Note

Click here to download the full example code

# Computing gradients in parallel with Amazon Braket¶

*Authors: Tom Bromley and Maria Schuld — Posted: 08 December 2020. Last updated: 30 September 2021.*

PennyLane integrates with Amazon Braket to enable quantum machine learning and optimization on high-performance simulators and quantum processing units (QPUs) through a range of providers.

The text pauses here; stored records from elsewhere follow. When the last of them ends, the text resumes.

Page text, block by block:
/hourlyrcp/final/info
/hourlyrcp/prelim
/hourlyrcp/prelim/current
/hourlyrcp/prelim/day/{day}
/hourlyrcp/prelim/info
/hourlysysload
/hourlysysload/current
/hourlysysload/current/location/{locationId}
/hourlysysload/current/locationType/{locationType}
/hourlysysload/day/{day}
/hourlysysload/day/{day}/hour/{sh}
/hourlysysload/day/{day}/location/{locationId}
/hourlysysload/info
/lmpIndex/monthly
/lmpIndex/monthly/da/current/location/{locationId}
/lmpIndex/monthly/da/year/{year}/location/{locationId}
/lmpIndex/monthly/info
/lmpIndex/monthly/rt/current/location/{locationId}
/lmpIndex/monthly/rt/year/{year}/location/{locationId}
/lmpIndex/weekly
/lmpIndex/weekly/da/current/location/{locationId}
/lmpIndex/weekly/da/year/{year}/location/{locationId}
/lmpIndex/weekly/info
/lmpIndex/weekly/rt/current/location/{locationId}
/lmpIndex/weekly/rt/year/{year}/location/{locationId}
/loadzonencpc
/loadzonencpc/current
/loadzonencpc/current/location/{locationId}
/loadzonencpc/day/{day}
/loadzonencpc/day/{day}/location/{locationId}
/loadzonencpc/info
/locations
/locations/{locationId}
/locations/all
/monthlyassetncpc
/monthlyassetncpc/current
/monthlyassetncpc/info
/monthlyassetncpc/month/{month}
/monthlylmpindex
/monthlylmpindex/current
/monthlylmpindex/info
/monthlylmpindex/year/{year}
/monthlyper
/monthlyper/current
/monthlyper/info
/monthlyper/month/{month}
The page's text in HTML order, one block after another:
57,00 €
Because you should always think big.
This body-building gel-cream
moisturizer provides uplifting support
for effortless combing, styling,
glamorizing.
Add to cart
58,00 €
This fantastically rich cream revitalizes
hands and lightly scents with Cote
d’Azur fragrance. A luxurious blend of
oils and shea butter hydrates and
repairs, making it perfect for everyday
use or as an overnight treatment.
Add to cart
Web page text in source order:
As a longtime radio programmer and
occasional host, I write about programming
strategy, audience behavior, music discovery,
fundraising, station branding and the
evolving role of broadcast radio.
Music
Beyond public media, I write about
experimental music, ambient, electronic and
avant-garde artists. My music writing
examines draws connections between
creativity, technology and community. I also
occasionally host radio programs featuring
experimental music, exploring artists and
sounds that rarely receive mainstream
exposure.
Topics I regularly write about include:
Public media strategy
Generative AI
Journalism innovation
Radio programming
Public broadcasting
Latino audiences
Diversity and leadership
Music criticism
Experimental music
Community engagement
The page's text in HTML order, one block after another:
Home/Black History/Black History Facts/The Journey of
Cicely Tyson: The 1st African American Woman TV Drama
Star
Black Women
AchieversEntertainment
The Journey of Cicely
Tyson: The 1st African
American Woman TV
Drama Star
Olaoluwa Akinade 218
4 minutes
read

In PennyLane, Amazon Braket is accessed through the PennyLane-Braket plugin. The plugin can be installed using

```
pip install amazon-braket-pennylane-plugin
```

A central feature of Amazon Braket is that its remote simulator can execute multiple circuits in parallel. This capability can be harnessed in PennyLane during circuit training, which requires lots of variations of a circuit to be executed. Hence, the PennyLane-Braket plugin provides a method for scalable optimization of large circuits with many parameters. This tutorial will explain the importance of this feature, allow you to benchmark it yourself, and explore its use for solving a scaled-up graph problem with QAOA.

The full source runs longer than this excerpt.